The feds and FBI investigated the commission ouster amid other issues, and in 1982, in United States v. City of Birmingham, the Department of Justice sued the city, alleging Birmingham had violated the Fair Housing Act by intentional and purposeful racial discrimination. The court case lasted 26 months, with numerous residents, including Conrad, testifying.


While officially out of office, Conrad continued to attend city commission meetings until very recently due to her age and health – and continued to speak up on issues and hold staff and elected officials to task. Fast forward to her residency at Baldwin House – which is in flux as Conrad has had a few “run ins” she said, with Tina Marzoff, the manager of Baldwin House, which since 2021 is owned by a local group that has a chain of retirement homes in the state.

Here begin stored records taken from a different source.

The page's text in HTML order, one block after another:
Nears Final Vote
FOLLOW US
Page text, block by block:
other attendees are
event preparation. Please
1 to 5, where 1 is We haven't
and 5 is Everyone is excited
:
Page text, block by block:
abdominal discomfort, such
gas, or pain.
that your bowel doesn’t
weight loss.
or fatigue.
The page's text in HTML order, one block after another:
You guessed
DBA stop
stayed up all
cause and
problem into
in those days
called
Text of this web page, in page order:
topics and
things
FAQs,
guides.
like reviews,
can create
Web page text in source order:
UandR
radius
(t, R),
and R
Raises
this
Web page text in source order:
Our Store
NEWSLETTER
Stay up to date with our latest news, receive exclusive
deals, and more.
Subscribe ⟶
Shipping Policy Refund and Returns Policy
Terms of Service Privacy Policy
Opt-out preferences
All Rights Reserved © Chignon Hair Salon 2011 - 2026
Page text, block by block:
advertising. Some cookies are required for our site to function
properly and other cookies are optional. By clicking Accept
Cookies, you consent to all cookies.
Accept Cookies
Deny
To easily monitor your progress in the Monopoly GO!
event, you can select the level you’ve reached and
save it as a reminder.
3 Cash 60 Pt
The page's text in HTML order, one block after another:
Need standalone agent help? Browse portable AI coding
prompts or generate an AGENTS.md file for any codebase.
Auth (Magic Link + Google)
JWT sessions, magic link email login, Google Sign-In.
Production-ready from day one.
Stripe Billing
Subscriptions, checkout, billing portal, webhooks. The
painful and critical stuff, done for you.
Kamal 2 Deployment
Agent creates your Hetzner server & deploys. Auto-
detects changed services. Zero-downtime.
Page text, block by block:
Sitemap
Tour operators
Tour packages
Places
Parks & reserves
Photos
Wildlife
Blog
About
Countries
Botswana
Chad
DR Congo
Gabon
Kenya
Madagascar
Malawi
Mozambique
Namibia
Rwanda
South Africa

“No one can do anything without her approval. One time it was about distributing literature. I and a few others organized a residents group. She has prevented us from meeting or putting anything under doors,” Conrad said. She said she did not believe there was anything in writing in her lease that prevents anyone from meeting as a residents group.


A bigger issue is likely not congregating as residents, but Conrad alerting the city of Birmingham to violation of a 1994 agreement between the city and Baldwin House. In his city manager's report included in the city commission packet for Monday, July 25, Tom Markus wrote, “In 1990, the city and Baldwin House entered into an agreement that provided 69 parking spaces free of charge in the Chester structure for the exclusive use of Baldwin House tenants and their guests. Complaints were made that Baldwin House was not only charging residents directly for the use of these City provided parking spaces, but were charging residents almost double ($90) the rate that members of the public pay ($50) for monthly parking permits. In addition, complaints were also made indicating that Baldwin House was allowing employees and contract workers to use the parking spaces for free, which is not what the agreement provided for.”

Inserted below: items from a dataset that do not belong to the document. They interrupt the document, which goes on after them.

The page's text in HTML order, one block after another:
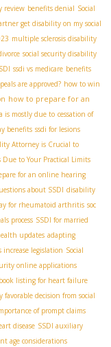
review benefits denial Social
get disability on my social
multiple sclerosis disability
social security disability
ssdi vs medicare benefits
are approved? how to win
how to prepare for an
is mostly due to cessation of
benefits ssdi for lesions
Attorney is Crucial to
to Your Practical Limits
for an online hearing
about SSDI disability
for rheumatoid arthritis soc
process SSDI for married
updates adapting
increase legislation Social
online applications
listing for heart failure
decision from social
of prompt claims
disease SSDI auxiliary
age considerations
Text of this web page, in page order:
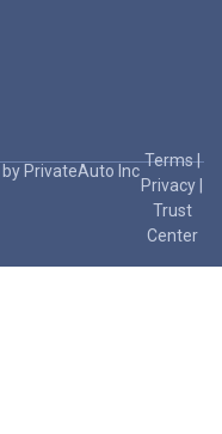
PrivateAuto Inc
Terms|
Privacy
Trust
Center
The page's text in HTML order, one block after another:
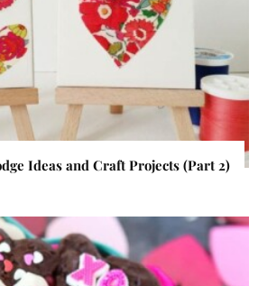
Ideas and Craft Projects (Part 2)
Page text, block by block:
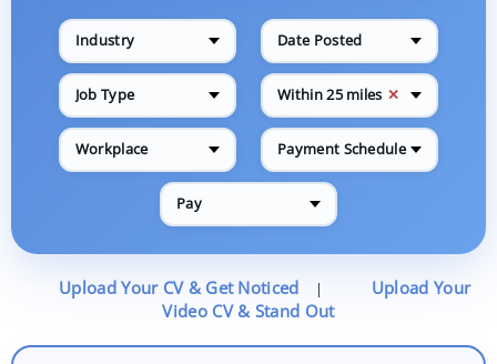
Industry Date Posted
Job Type Within 25 miles ✕
Workplace Payment Schedule
Pay
Upload Your CV & Get Noticed |
Upload Your
Video CV & Stand Out
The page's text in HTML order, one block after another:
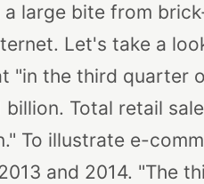
large bite from
Let's take a
"in the third quarter
billion. Total retail
To illustrate e-
and 2014. "The
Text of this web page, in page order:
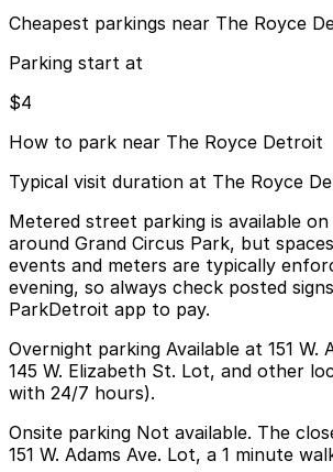
Cheapest parkings near The Royce
Parking start at
$4
How to park near The Royce Detroit
Typical visit duration at The Royce
Metered street parking is available
around Grand Circus Park, but
events and meters are typically
evening, so always check posted
ParkDetroit app to pay.
Overnight parking Available at 151 W.
145 W. Elizabeth St. Lot, and other
with 24/7 hours).
Onsite parking Not available. The
151 W. Adams Ave. Lot, a 1 minute
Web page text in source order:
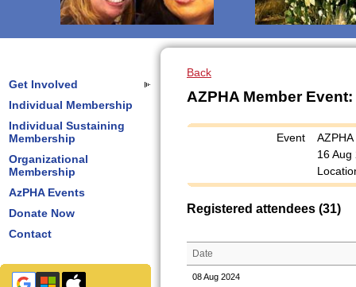
Get Involved
Individual Membership
Individual Sustaining
Membership
Organizational
Membership
AzPHA Events
Donate Now
Contact
Back
AZPHA Member
Event
16 Aug
Registered attendees (31)
Date
08 Aug 2024
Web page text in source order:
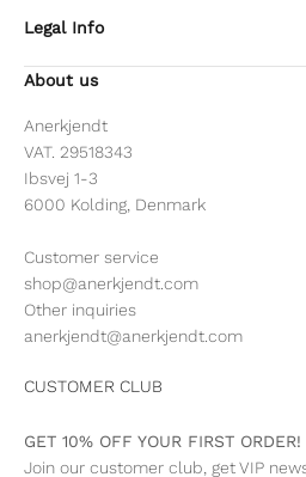
Legal Info
About us
Anerkjendt
VAT. 29518343
Ibsvej 1-3
6000 Kolding, Denmark
Customer service
shop@anerkjendt.com
Other inquiries
anerkjendt@anerkjendt.com
CUSTOMER CLUB
GET 10% OFF YOUR FIRST ORDER!
Join our customer club, get VIP
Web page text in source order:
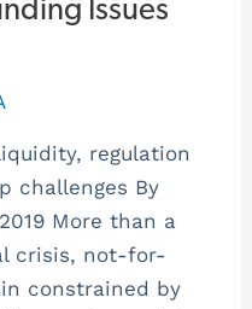
Issues
regulation
challenges By
More than a
crisis, not-for-
constrained by
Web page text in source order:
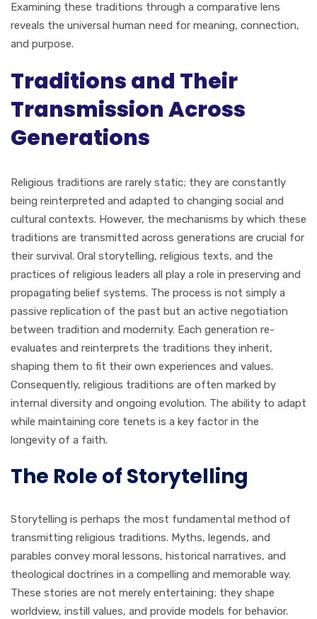
Examining these traditions through a comparative lens
reveals the universal human need for meaning, connection,
and purpose.
Traditions and Their
Transmission Across
Generations
Religious traditions are rarely static; they are constantly
being reinterpreted and adapted to changing social and
cultural contexts. However, the mechanisms by which these
traditions are transmitted across generations are crucial for
their survival. Oral storytelling, religious texts, and the
practices of religious leaders all play a role in preserving and
propagating belief systems. The process is not simply a
passive replication of the past but an active negotiation
between tradition and modernity. Each generation re-
evaluates and reinterprets the traditions they inherit,
shaping them to fit their own experiences and values.
Consequently, religious traditions are often marked by
internal diversity and ongoing evolution. The ability to adapt
while maintaining core tenets is a key factor in the
longevity of a faith.
The Role of Storytelling
Storytelling is perhaps the most fundamental method of
transmitting religious traditions. Myths, legends, and
parables convey moral lessons, historical narratives, and
theological doctrines in a compelling and memorable way.
These stories are not merely entertaining; they shape
worldview, instill values, and provide models for behavior.
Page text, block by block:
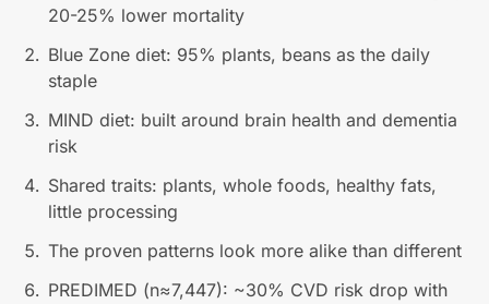
20-25% lower mortality
Blue Zone diet: 95% plants, beans as the daily
staple
MIND diet: built around brain health and dementia
risk
Shared traits: plants, whole foods, healthy fats,
little processing
The proven patterns look more alike than different
PREDIMED (n≈7,447): ~30% CVD risk drop with
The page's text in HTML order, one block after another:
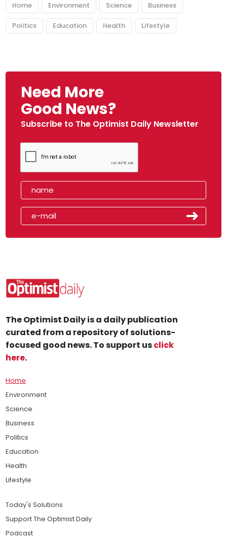
Home Environment Science Business
Politics Education Health Lifestyle
Need More
Good News?
Subscribe to The Optimist Daily Newsletter
The Optimist Daily is a daily publication
curated from a repository of solutions-
focused good news. To support usclick
here.
Home
Environment
Science
Business
Politics
Education
Health
Lifestyle
Today's Solutions
Support The Optimist Daily
Podcast
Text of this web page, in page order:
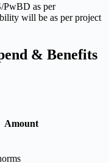
PwBD as per
will be as per project
& Benefits
Amount
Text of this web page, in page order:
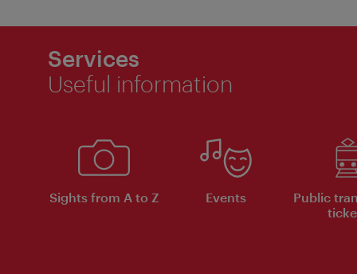
Services
Useful information
Sights from A to Z Events
Public
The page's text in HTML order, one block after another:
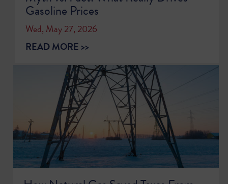
Gasoline Prices
Wed, May 27, 2026
READ MORE >>

Markus has directed attorney Mary Kucharek to review the 1990 parking agreement and determine if there has been a breach of contract by Baldwin House, and if so, if legal action is required.


In September, Conrad said she and several others were presented with lease renewals, inclusive of rent increases, which she does not object to. However, she noted in the lease there is an area on parking that was “blurred out,” about which she raised questions. Her lease was pulled, and on September 17, she received a letter notifying her that Baldwin House was not renewing her lease and she had 30 days to vacate.

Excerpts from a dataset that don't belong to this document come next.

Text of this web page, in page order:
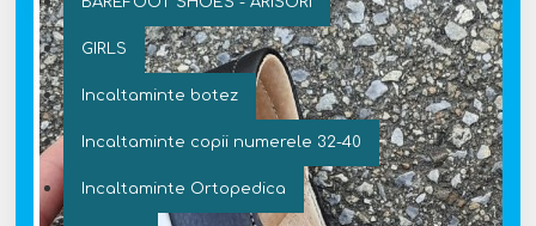
GIRLS
Incaltaminte botez
Incaltaminte copii numerele 32-40
Incaltaminte Ortopedica
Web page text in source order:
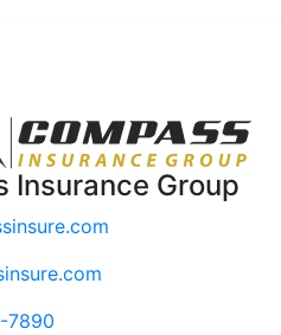
Insurance Group
7890
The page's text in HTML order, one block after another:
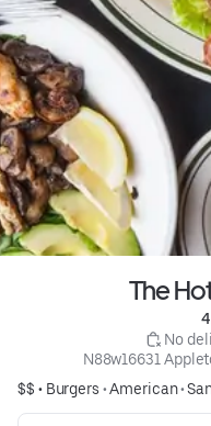
The
No
N88w16631
$$ • Burgers •American•
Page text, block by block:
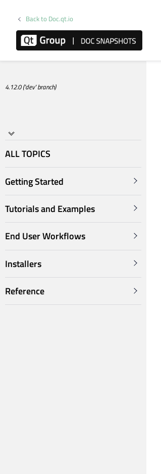
Back to Doc.qt.io
4.12.0 ('dev' branch)
ALL TOPICS
Getting Started
Tutorials and Examples
End User Workflows
Installers
Reference
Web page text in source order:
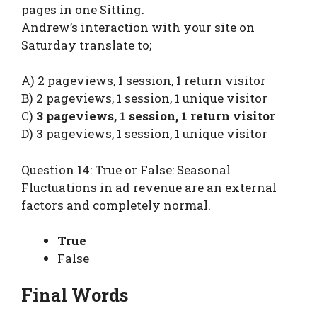
pages in one Sitting.
Andrew’s interaction with your site on
Saturday translate to;
A) 2 pageviews, 1 session, 1 return visitor
B) 2 pageviews, 1 session, 1 unique visitor
C) 3 pageviews, 1 session, 1 return visitor
D) 3 pageviews, 1 session, 1 unique visitor
Question 14: True or False: Seasonal
Fluctuations in ad revenue are an external
factors and completely normal.
True
False
Final Words
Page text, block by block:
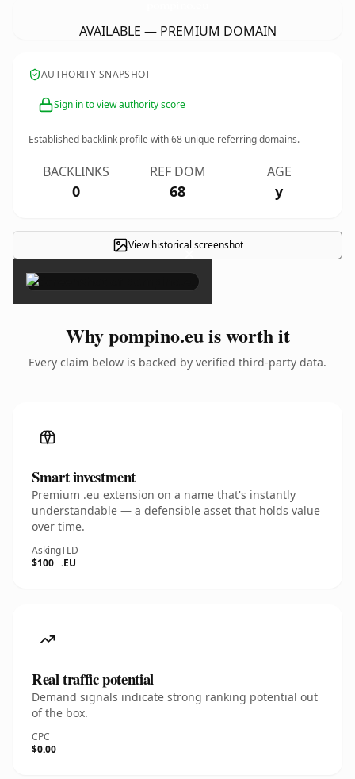
AVAILABLE — PREMIUM DOMAIN
AUTHORITY SNAPSHOT
Sign in to view authority score
Established backlink profile with68 unique referring domains.
BACKLINKS
0
REF DOM
68
AGE
y
View historical screenshot
×
Why pompino.eu is worth it
Every claim below is backed by verified third-party data.
Smart investment
Premium .eu extension on a name that's instantly
understandable — a defensible asset that holds value
over time.
Asking
$100
TLD
.EU
Real traffic potential
Demand signals indicate strong ranking potential out
of the box.
CPC
$0.00
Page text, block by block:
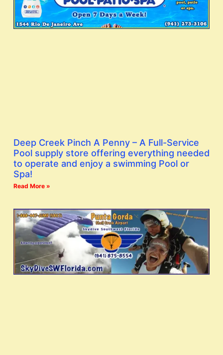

After publicity on her case, Conrad has received a new lease agreement, which she said she is contemplating.


“Settlement discussions are ongoing. We are working on resolving this so Dorothy can stay in her home,” said Conrad's attorney, Joe Wloszek of Hirzel Law, PLC. “She stands up for when a wrong is being committed.”


“In September 2022, Baldwin House asked all residents to sign new leases because some updates had been made to the language in the lease. For every resident who did not own a car, including Dorothy Conrad, Baldwin House wrote in “N/A” on the lease to reflect that the resident did not have a parking pass through Baldwin House, and to reflect that the issue of how Baldwin House parking passes will be used in the future remained an ongoing discussion with the city of Birmingham. Ms. Conrad was the only resident who refused to sign the lease,” said Mort Meisner, spokesperson for Baldwin House. “Through her attorney, Baldwin House has offered Ms. Conrad another opportunity to sign the lease that was presented to her in September.”


For her part, Conrad said would prefer to stay in Baldwin House.


“I have a long history here,” she noted. “The whole thing has been very upsetting, but I do admit to being very outspoken on certain things.”


Wloszek said it concerns him about what it could be saying about those who perhaps do not, or cannot, speak out. “When you have someone with that pedigree, and then this is happening – what is happening to anyone else? The question is – we don't like you so you have to leave? As an attorney, it appears as retaliatory eviction.”


However, Wloszek noted, “It's heartening to see the support this issue has received.”